Programming is an essential skill, increasingly required in the labour market, and the finance industry is no exception. In the finance industry, great attention is paid to the analysis of the extreme amount of data that banks, insurance companies and other entities collect. Maybe we are not all aware of this, but banks collect unimaginable amounts of data on a daily basis. From data about new clients, data about all transactions, location data from which ATMs clients withdraw their money to “soft” data from meetings with clients.
Such a huge amount of data not only needs to be stored, but subsequently worked with. Much of this data is used to analyze client behavios, look for opportunities for cross-sell of related products, improve customer support and improve the products themselves.
New data analysis industry has emerged from the above-mentioned activities, which requires a specific need for software.
Of course, even today we see very often, that Microsoft Excel is used for data analysis. It is of course sufficient only for basic data analysis. Along with the use of Visual Basic for Applications (VBA) programming language, Excel can partially be used for more demanding data analysis. In this article, however, I would like to describe programming languages, that handle data analysis much more elegantly and can do incomparably more, than Excel.
Let’s start with well known Python. The Python programming language was created in 1989 and today is basically mostly associated with data analysis in finance, technology, more modern AI (artificial intelligence) and machine learning. Python is mainly used for statistical analysis, creating mathematical models, financial algorithms, etc. Its advantage is a syntax very similar to mathematical notation, but its disadvantage is its relatively low computational speed. There are many libraries in Python for charting, financial analysis, machine learning and much more.
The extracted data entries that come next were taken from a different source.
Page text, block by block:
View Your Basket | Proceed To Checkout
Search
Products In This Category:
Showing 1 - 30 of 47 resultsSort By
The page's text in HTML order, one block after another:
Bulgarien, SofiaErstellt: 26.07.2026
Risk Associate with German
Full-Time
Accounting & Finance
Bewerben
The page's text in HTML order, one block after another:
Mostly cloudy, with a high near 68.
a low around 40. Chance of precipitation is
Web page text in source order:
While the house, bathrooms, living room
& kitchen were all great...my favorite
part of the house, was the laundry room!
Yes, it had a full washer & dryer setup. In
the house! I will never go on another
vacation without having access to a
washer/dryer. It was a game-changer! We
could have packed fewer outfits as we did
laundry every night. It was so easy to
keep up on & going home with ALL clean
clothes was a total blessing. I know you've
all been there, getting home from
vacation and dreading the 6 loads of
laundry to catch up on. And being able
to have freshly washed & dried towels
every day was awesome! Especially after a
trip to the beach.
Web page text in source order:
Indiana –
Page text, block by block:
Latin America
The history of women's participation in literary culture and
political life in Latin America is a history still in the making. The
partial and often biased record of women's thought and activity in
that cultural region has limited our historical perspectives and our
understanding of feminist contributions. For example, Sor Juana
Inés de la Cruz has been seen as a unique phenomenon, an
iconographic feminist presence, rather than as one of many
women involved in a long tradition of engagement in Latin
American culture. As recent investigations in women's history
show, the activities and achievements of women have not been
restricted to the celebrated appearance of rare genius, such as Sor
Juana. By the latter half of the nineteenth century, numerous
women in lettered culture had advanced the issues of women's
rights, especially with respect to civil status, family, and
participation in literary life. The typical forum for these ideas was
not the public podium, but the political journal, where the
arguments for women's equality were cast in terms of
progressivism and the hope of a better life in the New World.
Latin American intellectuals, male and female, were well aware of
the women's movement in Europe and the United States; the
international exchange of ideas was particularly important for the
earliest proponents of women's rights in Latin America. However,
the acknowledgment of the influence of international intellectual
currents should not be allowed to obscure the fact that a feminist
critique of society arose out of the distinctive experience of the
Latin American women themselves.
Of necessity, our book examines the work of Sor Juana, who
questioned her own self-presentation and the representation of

The R programming language has recently seen a huge increase in its popularity. For use in statistics and data analysis, R is one of the most sought-after programming language. With R, you can analyze and process data to determine the relatioships between multiple variables. This is, of course, hugely used in finance industry for predicting asset price movements (such as movements in Apples stock price in the next few seconds).
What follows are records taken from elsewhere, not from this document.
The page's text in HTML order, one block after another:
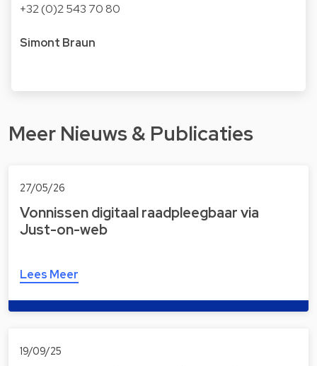
+32 (0)2 543 70 80
Simont Braun
Meer Nieuws & Publicaties
27/05/26
Vonnissen digitaal raad­pleeg­baar via
Just-on-web
Lees Meer
19/09/25
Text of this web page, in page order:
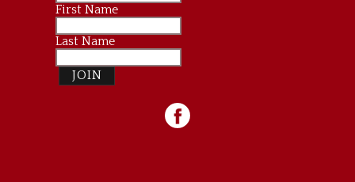
First Name
Last Name
JOIN
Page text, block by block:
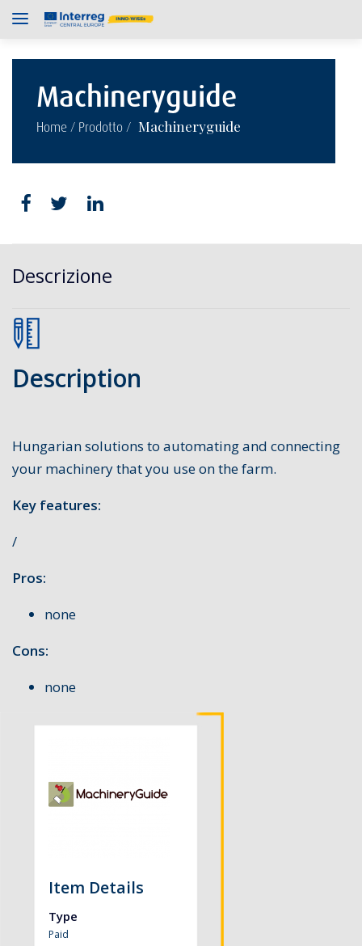
Machineryguide
Home / Prodotto / Machineryguide
Descrizione
Description
Hungarian solutions to automating and connecting
your machinery that you use on the farm.
Key features:
/
Pros:
none
Cons:
none
Item Details
Type
Paid
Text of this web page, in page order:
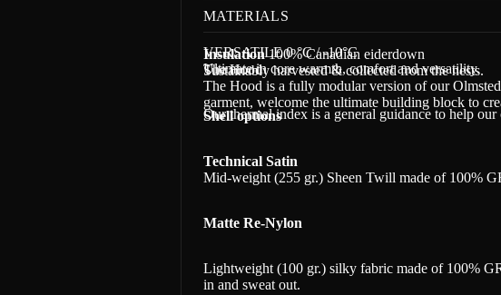
VERSATILE 0 °C / -10°C
Ultimate in core warmth, comfort and versatility.
Our thermal index is a general guidance to help
MATERIALS
Insulation100% Canadian eiderdown
Sustainably harvested & collected from the nests.
Shell options
Technical Satin
Mid-weight (255 gr.) Sheen Twill made of 100%
Matte Re-Nylon
Lightweight (100 gr.) silky fabric made of 100%
in and sweat out.
The Hood
The Hood is a fully modular version of our
garment, welcome the ultimate building block to
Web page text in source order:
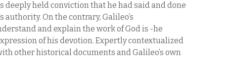
deeply held conviction that he had said and done
authority. On the contrary, Galileo’s
and explain the work of God is -he
of his devotion. Expertly contextualized
other historical documents and Galileo’s own
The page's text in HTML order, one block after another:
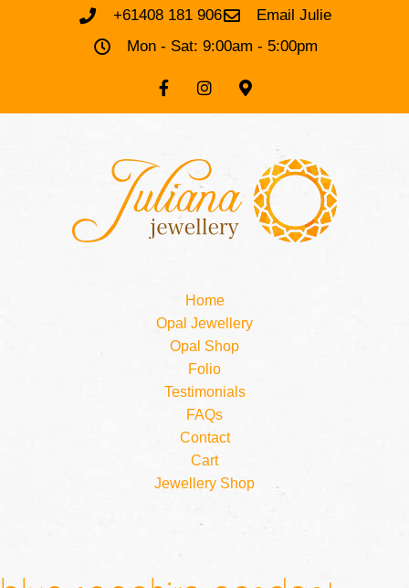
+61408 181 906
Email Julie
Mon - Sat: 9:00am - 5:00pm
Home
Opal Jewellery
Opal Shop
Folio
Testimonials
FAQs
Contact
Cart
Jewellery Shop

Very similar programming language to R is Matlab created by MathWorks, used mainly for matrix programming. The advantage of Matlab is its pleasant graphical user interface with the possibility of extension with additional libraries (Simulink, MuPad, etc.). The disadvantage is that it’s a software developed by private company, which logically entails considerable licensing costs. It is also used for modeling, creating algorithms, computer simulations and much more.
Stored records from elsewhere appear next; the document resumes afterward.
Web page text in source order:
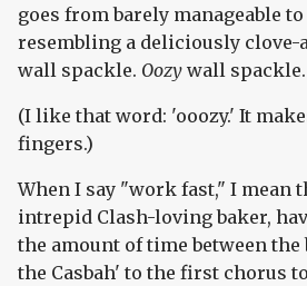
goes from barely manageable
resembling a deliciously
wall spackle. Oozy wall spackle.
(I like that word: 'ooozy.' It
fingers.)
When I say "work fast," I mean
intrepid Clash-loving baker,
the amount of time between
the Casbah' to the first chorus
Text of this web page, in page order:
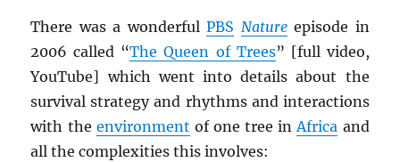
There was a wonderfulPBS Natureepisode in
2006 called “The Queen of Trees” [full video,
YouTube] which went into details about the
survival strategy and rhythms and interactions
with the environment of one tree inAfrica and
all the complexities this involves:
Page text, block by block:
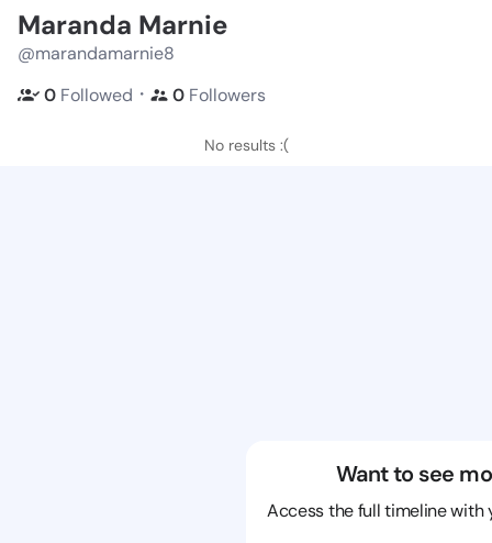
Maranda Marnie
@marandamarnie8
0 Followed ・ 0 Followers
No results :(
Want to see
Access the full timeline with

Creating standalone applications
In addition to the above-mentioned programming languages for data analysis, there are number of other programming languages that are used to create complex standalone applications. Whether it is an application such as Portfolio Management System or applications for reporting.
The high-performance C++ programming language is popular due to its computational speed. Compared to Java (a compiled programming language), C++ is a low-level programming language, which means that it can acces computer architecture more easily. In the finance industry, thanks to its speed, C++ is mainly used by quants – programmers/mathematicians developing high frequency trading strategies for stocks, currency pairs and derivatives. In these strategies, where we are talking about microseconds, speed is extremely important.